TASK DIRECTIONS
Write out every entry, unchanged. Skip any picture.

········

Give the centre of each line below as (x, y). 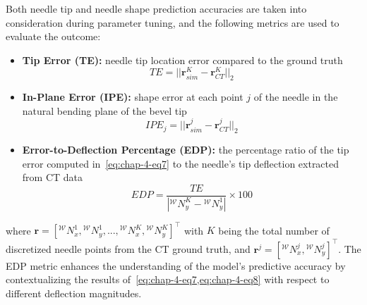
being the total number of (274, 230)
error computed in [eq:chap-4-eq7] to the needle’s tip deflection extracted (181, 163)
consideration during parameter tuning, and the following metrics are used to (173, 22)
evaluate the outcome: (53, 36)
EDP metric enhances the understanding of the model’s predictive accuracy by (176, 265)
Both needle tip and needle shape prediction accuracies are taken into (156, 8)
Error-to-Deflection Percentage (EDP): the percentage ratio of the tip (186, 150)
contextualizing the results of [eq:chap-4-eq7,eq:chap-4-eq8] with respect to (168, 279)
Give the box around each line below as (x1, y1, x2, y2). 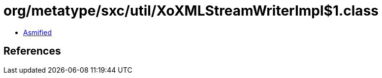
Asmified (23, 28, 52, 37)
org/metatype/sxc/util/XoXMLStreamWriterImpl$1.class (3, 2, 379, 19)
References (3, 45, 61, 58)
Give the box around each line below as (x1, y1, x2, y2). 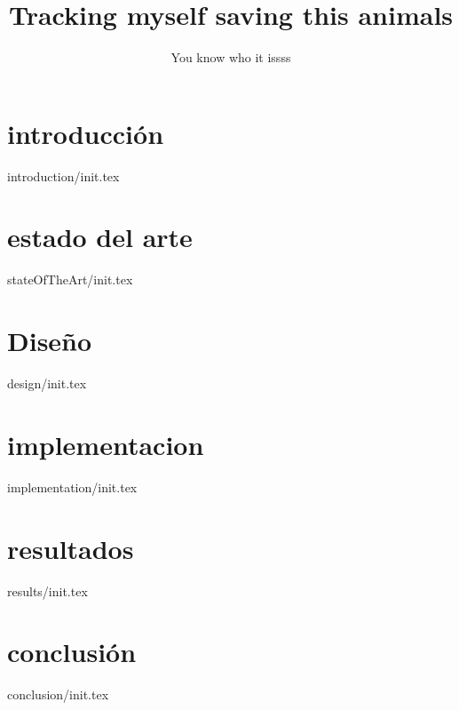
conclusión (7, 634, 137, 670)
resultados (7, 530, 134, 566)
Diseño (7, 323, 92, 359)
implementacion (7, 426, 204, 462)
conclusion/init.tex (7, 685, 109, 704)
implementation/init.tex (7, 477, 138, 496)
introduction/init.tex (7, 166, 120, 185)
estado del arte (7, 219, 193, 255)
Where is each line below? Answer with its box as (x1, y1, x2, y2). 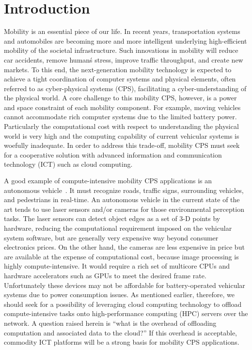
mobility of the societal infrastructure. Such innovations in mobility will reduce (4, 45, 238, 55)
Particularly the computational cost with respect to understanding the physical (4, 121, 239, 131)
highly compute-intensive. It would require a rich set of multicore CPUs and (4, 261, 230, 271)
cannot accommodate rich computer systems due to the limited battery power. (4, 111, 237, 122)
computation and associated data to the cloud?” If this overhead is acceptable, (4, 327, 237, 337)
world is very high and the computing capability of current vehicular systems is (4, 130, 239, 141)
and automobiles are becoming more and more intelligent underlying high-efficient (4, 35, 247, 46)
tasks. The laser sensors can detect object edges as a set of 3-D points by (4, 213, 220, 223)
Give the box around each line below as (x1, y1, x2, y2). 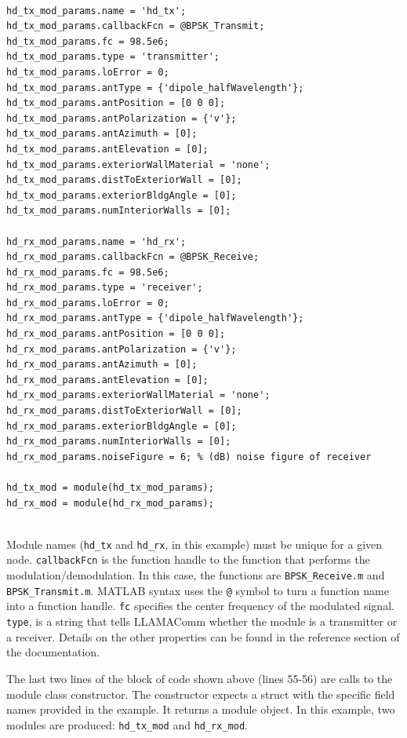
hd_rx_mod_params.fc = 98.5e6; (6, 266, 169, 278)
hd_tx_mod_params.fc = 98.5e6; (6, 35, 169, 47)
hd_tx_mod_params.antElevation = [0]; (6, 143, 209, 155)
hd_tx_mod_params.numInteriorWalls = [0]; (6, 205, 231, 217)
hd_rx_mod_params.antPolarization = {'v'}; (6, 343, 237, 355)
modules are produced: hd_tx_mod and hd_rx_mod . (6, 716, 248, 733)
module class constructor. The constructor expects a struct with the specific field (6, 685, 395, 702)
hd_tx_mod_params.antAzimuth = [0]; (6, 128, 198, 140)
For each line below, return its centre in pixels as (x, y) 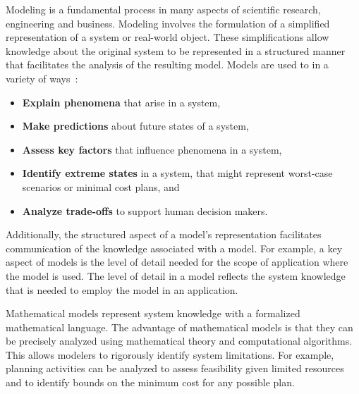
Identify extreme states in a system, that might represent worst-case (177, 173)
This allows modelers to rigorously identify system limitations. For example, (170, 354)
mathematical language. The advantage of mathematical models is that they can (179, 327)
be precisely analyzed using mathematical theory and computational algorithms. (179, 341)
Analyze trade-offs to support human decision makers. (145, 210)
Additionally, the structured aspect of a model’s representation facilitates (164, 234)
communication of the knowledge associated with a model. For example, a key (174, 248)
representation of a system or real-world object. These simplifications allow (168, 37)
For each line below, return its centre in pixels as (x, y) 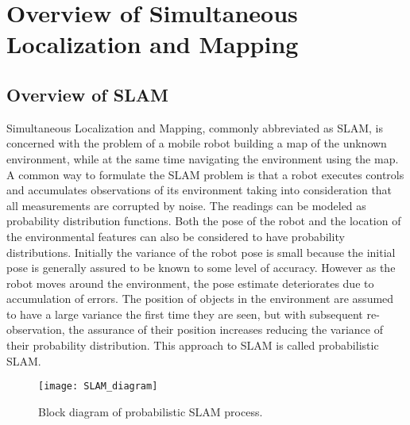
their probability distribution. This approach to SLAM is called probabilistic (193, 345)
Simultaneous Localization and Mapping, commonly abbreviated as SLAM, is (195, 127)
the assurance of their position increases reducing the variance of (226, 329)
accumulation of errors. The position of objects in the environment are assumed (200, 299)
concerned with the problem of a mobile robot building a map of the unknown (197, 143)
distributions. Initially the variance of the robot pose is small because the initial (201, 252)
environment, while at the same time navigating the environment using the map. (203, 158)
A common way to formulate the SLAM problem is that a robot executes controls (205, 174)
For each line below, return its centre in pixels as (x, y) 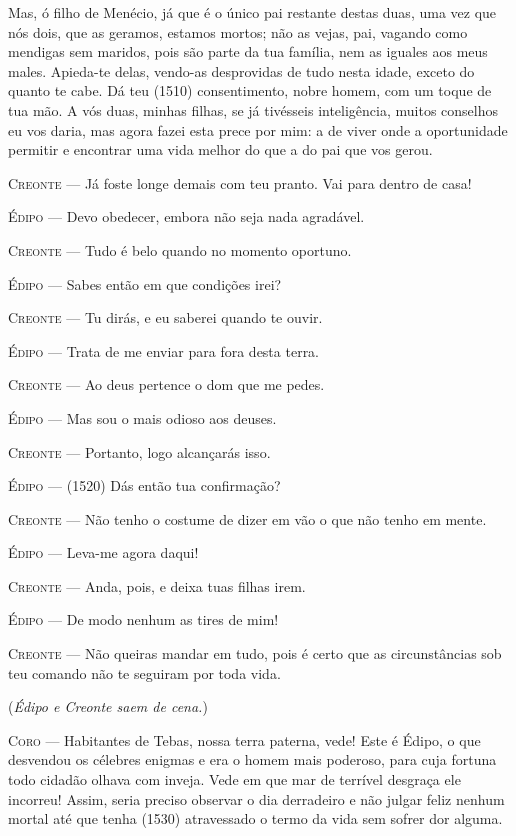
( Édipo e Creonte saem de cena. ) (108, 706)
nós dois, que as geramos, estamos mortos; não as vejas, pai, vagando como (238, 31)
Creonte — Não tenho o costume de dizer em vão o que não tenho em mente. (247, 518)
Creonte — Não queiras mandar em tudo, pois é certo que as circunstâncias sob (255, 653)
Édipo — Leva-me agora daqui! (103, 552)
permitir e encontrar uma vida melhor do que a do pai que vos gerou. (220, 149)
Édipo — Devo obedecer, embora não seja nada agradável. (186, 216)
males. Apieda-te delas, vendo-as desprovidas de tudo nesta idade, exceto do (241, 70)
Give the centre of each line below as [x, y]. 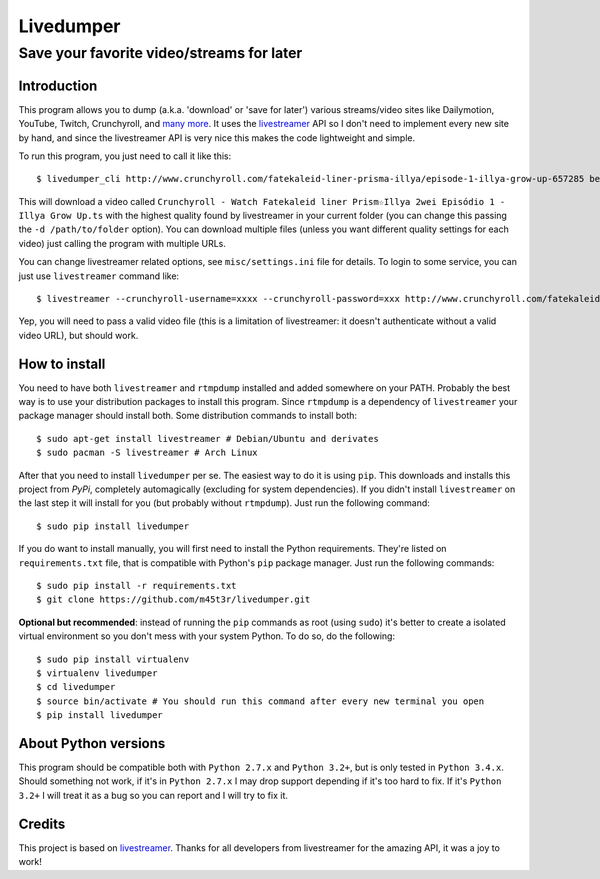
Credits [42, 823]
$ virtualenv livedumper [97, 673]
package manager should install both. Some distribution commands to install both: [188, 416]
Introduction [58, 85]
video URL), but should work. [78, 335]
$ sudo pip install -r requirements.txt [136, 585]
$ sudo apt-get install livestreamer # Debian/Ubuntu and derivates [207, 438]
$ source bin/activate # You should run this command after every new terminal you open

········

TASK RESULT
Give the centre of each line below as (x, y). 
being the total number of (274, 230)
error computed in [eq:chap-4-eq7] to the needle’s tip deflection extracted (181, 163)
consideration during parameter tuning, and the following metrics are used to (173, 22)
evaluate the outcome: (53, 36)
EDP metric enhances the understanding of the model’s predictive accuracy by (176, 265)
Both needle tip and needle shape prediction accuracies are taken into (156, 8)
Error-to-Deflection Percentage (EDP): the percentage ratio of the tip (186, 150)
contextualizing the results of [eq:chap-4-eq7,eq:chap-4-eq8] with respect to (168, 279)
Give the box around each line below as (x1, y1, x2, y2). 
Asmified (23, 28, 52, 37)
org/metatype/sxc/util/XoXMLStreamWriterImpl$1.class (3, 2, 379, 19)
References (3, 45, 61, 58)
Give the box around each line below as (x1, y1, x2, y2). 
conclusión (7, 634, 137, 670)
resultados (7, 530, 134, 566)
Diseño (7, 323, 92, 359)
implementacion (7, 426, 204, 462)
conclusion/init.tex (7, 685, 109, 704)
implementation/init.tex (7, 477, 138, 496)
introduction/init.tex (7, 166, 120, 185)
estado del arte (7, 219, 193, 255)
Where is each line below? Answer with its box as (x1, y1, x2, y2). 
mobility of the societal infrastructure. Such innovations in mobility will reduce (4, 45, 238, 55)
Particularly the computational cost with respect to understanding the physical (4, 121, 239, 131)
highly compute-intensive. It would require a rich set of multicore CPUs and (4, 261, 230, 271)
cannot accommodate rich computer systems due to the limited battery power. (4, 111, 237, 122)
computation and associated data to the cloud?” If this overhead is acceptable, (4, 327, 237, 337)
world is very high and the computing capability of current vehicular systems is (4, 130, 239, 141)
and automobiles are becoming more and more intelligent underlying high-efficient (4, 35, 247, 46)
tasks. The laser sensors can detect object edges as a set of 3-D points by (4, 213, 220, 223)
Give the box around each line below as (x1, y1, x2, y2). 
hd_rx_mod_params.fc = 98.5e6; (6, 266, 169, 278)
hd_tx_mod_params.fc = 98.5e6; (6, 35, 169, 47)
hd_tx_mod_params.antElevation = [0]; (6, 143, 209, 155)
hd_tx_mod_params.numInteriorWalls = [0]; (6, 205, 231, 217)
hd_rx_mod_params.antPolarization = {'v'}; (6, 343, 237, 355)
modules are produced: hd_tx_mod and hd_rx_mod . (6, 716, 248, 733)
module class constructor. The constructor expects a struct with the specific field (6, 685, 395, 702)
hd_tx_mod_params.antAzimuth = [0]; (6, 128, 198, 140)
For each line below, return its centre in pixels as (x, y) 
Identify extreme states in a system, that might represent worst-case (177, 173)
This allows modelers to rigorously identify system limitations. For example, (170, 354)
mathematical language. The advantage of mathematical models is that they can (179, 327)
be precisely analyzed using mathematical theory and computational algorithms. (179, 341)
Analyze trade-offs to support human decision makers. (145, 210)
Additionally, the structured aspect of a model’s representation facilitates (164, 234)
communication of the knowledge associated with a model. For example, a key (174, 248)
representation of a system or real-world object. These simplifications allow (168, 37)
For each line below, return its centre in pixels as (x, y) 
their probability distribution. This approach to SLAM is called probabilistic (193, 345)
Simultaneous Localization and Mapping, commonly abbreviated as SLAM, is (195, 127)
the assurance of their position increases reducing the variance of (226, 329)
accumulation of errors. The position of objects in the environment are assumed (200, 299)
concerned with the problem of a mobile robot building a map of the unknown (197, 143)
distributions. Initially the variance of the robot pose is small because the initial (201, 252)
environment, while at the same time navigating the environment using the map. (203, 158)
A common way to formulate the SLAM problem is that a robot executes controls (205, 174)
For each line below, return its centre in pixels as (x, y) 
( Édipo e Creonte saem de cena. ) (108, 706)
nós dois, que as geramos, estamos mortos; não as vejas, pai, vagando como (238, 31)
Creonte — Não tenho o costume de dizer em vão o que não tenho em mente. (247, 518)
Creonte — Não queiras mandar em tudo, pois é certo que as circunstâncias sob (255, 653)
Édipo — Leva-me agora daqui! (103, 552)
permitir e encontrar uma vida melhor do que a do pai que vos gerou. (220, 149)
Édipo — Devo obedecer, embora não seja nada agradável. (186, 216)
males. Apieda-te delas, vendo-as desprovidas de tudo nesta idade, exceto do (241, 70)
Give the centre of each line below as [x, y]. 
Credits [42, 823]
$ virtualenv livedumper [97, 673]
package manager should install both. Some distribution commands to install both: [188, 416]
Introduction [58, 85]
video URL), but should work. [78, 335]
$ sudo pip install -r requirements.txt [136, 585]
$ sudo apt-get install livestreamer # Debian/Ubuntu and derivates [207, 438]
$ source bin/activate # You should run this command after every new terminal you open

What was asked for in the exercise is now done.